By now, you have probably seen or heard about Robert Downey, Jr. walking out of his interview with Krishnan Guru-Murthy of Channel 4 News after the latter took their Avengers: Age of Ultron interview off-script and instead started pushing the former to answer questions about a quote he made about not being a “liberal” from roughly 7 years ago, his past experiences with drug addiction, and his father.  If you haven’t seen it, maybe don’t watch it, since it gives Channel 4 and Guru-Murthy exactly what they want, but I will admit that it’s rather entertaining seeing Downey, Jr. forcefully resist his clearly-mounting urge to punch Guru-Murthy in the face.

The thing’s been sat in my head all-day, now – I’m writing this on Thursday – and it annoys me for multiple reasons.  The first is that Guru-Murphy was just awful during this thing.  For a professional journalist, you’d think that he’d do a better job of reading the situation, realising that his interview is going to end very abruptly unless he changed tactics fast, and work to get Downey, Jr. to open up more.  There’s also the fact that his questions were terrible – the addiction and father situations have been covered most everywhere else before and there’s nothing to gain from going back down those holes again, and the quote thing was almost as stupid as when he sincerely asked Richard Ayoade whether he felt he was a role model for British Norwegians (not joking, and you should watch that interview because Ayoade is amazing in it) – and that he asked them like a kid who’s been called into the principal’s office for punishment.

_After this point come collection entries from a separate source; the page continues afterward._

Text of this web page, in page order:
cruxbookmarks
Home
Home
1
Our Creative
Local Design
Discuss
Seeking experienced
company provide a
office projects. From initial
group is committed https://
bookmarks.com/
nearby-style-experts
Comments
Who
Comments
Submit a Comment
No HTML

The second reason is because a promotional interview is not the time or place to conduct hard-hitting journalism.  This is what Quentin Tarantino explicitly noted during that famous Guru-Murthy interview from two years back: a press interview is an advertisement for a film.  It’s where the film’s stars and/or directors are shunted along a conveyer belt from interview to interview, getting anywhere between five to ten minutes to answer the same or incredibly similar inane questions about their film over and over again, having to reveal new titbits each time lest they appear overly mechanical, in order to drum up buzz about the film they’re selling.  It’s long, exhausting, and an advertisement.

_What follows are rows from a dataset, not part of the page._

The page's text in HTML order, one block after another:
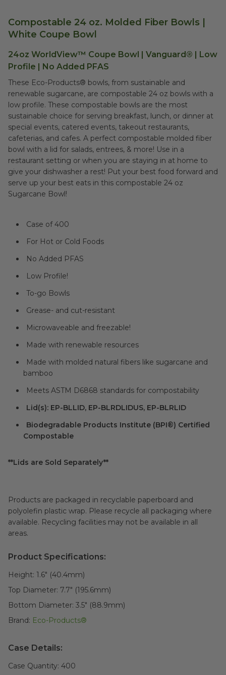
Compostable 24 oz. Molded Fiber Bowls |
White Coupe Bowl
24oz WorldView™ Coupe Bowl | Vanguard® | Low
Profile | No Added PFAS
These Eco-Products® bowls, from sustainable and
renewable sugarcane, are compostable 24 oz bowls with a
low profile. These compostable bowls are the most
sustainable choice for serving breakfast, lunch, or dinner at
special events, catered events, takeout restaurants,
cafeterias, and cafes. A perfect compostable molded fiber
bowl with a lid for salads, entrees, & more! Use in a
restaurant setting or when you are staying in at home to
give your dishwasher a rest! Put your best food forward and
serve up your best eats in this compostable 24 oz
Sugarcane Bowl!
Case of 400
For Hot or Cold Foods
No Added PFAS
Low Profile!
To-go Bowls
Grease- and cut-resistant
Microwaveable and freezable!
Made with renewable resources
Made with molded natural fibers like sugarcane and
bamboo
Meets ASTM D6868 standards for compostability
Lid(s): EP-BLLID, EP-BLRDLIDUS, EP-BLRLID
Biodegradable Products Institute (BPI®) Certified
Compostable
**Lids are Sold Separately**
Products are packaged in recyclable paperboard and
polyolefin plastic wrap. Please recycle all packaging where
available. Recycling facilities may not be available in all
areas.
Product Specifications:
Height: 1.6" (40.4mm)
Top Diameter: 7.7" (195.6mm)
Bottom Diameter: 3.5" (88.9mm)
Brand: Eco-Products®
Case Details:
Case Quantity: 400

So read: not the time to pry into an actor’s personal life if they’re not up for it, which they likely aren’t because they’re tired and would rather be literally anywhere else at this point.  Best case scenario: they play along reluctantly or say something stupid that they have to spend the next week or so apologising for.  Worst case scenario: the interviewee correctly gets angry at you and walks out.  The time and place for such things are in actual interviews about said subject, expressly arranged with the intention of being about them and their personal life.  Ambush interviewing does not work at an advertisement.  In fact, Channel 4 aren’t even allowed to promote products and, since a promotional interview is about promoting a product, that leads to the question of why Guru-Murthy and crew were even there in the first place.

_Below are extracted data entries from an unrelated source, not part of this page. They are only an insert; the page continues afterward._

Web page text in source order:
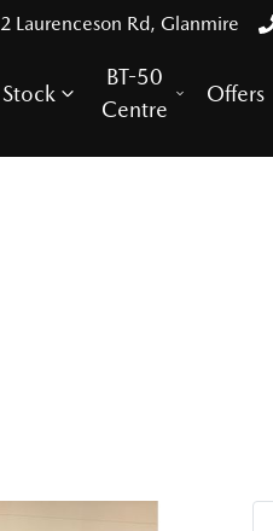
2 Laurenceson Rd, Glanmire
Stock
BT-50
Centre
Offers

A question with the answer of 3,819,824 as of 9:27pm on Thursday the 23rd of April, in case you’re wondering.

But then this led to the third reason why this whole thing annoys me… why do we still have press interviews like this nowadays?  I don’t mean like this specific example, but I mean in general.  Why do we still have them on this kind of scale?  In this era of cinema where marketing and promotion for major Hollywood blockbusters can begin years before the first official teaser trailer has dropped and not let up until well after the film has been released, where most big stars are on some kind of social media, and where certain films are in the news damn near every single day, do we really need to send the cast of a film on a whirlwind tour of 800 million press outlets anymore?

Look, sometimes you strike gold – you get things like Christian Bale singing The Powerpuff Girls theme song, or Joss Whedon expanding upon his Jurassic World tweet, or Chris Rock spending his entire press tour for Top Five dropping truth bombs the size of Ultron’s prospective box office.  But most times you just get stars who are tired and uninterested and journalists/interviewers who can’t go too far off-script because that’s not what these are for and you run the risk of pissing off the interviewee or, even worse for your outlet, the studio.  That’s likely why you get sequences in which places like Digital Spy won’t call out Jeremy Renner and Chris Evans for jokingly – although that does not make it OK, I must stress – calling Black Widow a “slut” and being insinuatingly ablest during their own interview; they have to leave it to the full force of the Internet Outrage Machine, instead.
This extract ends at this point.